Çünkü İsrail'in KKTC'de bir o kadar ajanı ve işbirlikçisi var. Bunlarla ilgili olarak KKTC medyasında her gün yeni haber çıkıyor. Bu haberlerin en ilginci ise İsraillilerin Kuzey Kıbrıs'ta çok eskilerden kalma bir Yahudi mezarlığını aradığıyla ilgili haber. Adamlar dinsel, tarihsel ve stratejik nedenlerle atalarının mezarlarını ararken biz burada gönderilecek binlerce İsrailli askerin adada neler yapabileceğini hesaplamayacak kadar yüzeyseliz.
Çünkü günlerdir Heron ve Predator ile ilgili tartışmalar yaşanırken hiç kimse çıkıp 'Yahu Heronlar'ın İsrail, Predatorlar'ın da Amerikan yapımı olduğunu' söylemiyor. Üstelik Predatorlar direkt olarak Amerikalılar tarafından kullanılarak bilgiler Türkiye aktarılmakta, Heronlar ise İsrail teknolojisiyle yapıldığı için kullanma sırasında neleri nasıl İsrail'e sızdırabileceği ise tartışma konusudur. Çünkü kişisel olarak ben İsrail ile ilgili her konuya mutlaka kuşkuyla bakar ve İsraillilerin bir dümen çevirdiklerini, çevireceklerini düşünürüm.

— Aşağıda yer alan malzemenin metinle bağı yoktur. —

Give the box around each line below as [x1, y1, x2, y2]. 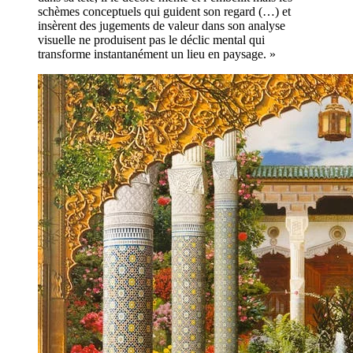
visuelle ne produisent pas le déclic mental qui [38, 32, 265, 46]
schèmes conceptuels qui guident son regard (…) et [38, 4, 291, 18]
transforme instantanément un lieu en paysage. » [38, 46, 276, 61]
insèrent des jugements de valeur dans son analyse [38, 18, 285, 32]

Gelişmeler de hep beni haklı çıkarmış, çıkarmaktadır.
Örneğin Irak işgal edildikten sonra yeni yönetimin ilk kararlarından biri herhangi bir nedenle yurtdışına kaçan Iraklıların tekrar ülkelerine dönmelerini ve Irak vatandaşlığına alınmalarını sağlayan karar idi. Şimdi bir düşünün Irak'tan İsrail'e kaçmış on binlerce Irak Yahudisi (Kürt ya da Arap) İsrail vatandaşı olarak yendien Irak'a dönmüş ve pasaport alarak bu kez Iraklı olarak Türkiye'ye ya da Arap ve Müslüman ülkelerine istediği şekilde girip çıkmaktadır. Peki bunlar arasında acaba kaç Mosad ajanı olabilir.
Ya da bunlardan kaçı acaba gerektiğinde Mosad adına Türkiye'de ya da Arap ülkelerinde eylem yapabilir? Ya da bunlardan kaçı acaba Türkiye'de ya da Arap ülkelerinde hatta KKTC'de bu ülkelerin saygın şirketleri ve kişileriyle iş yapmaktadır?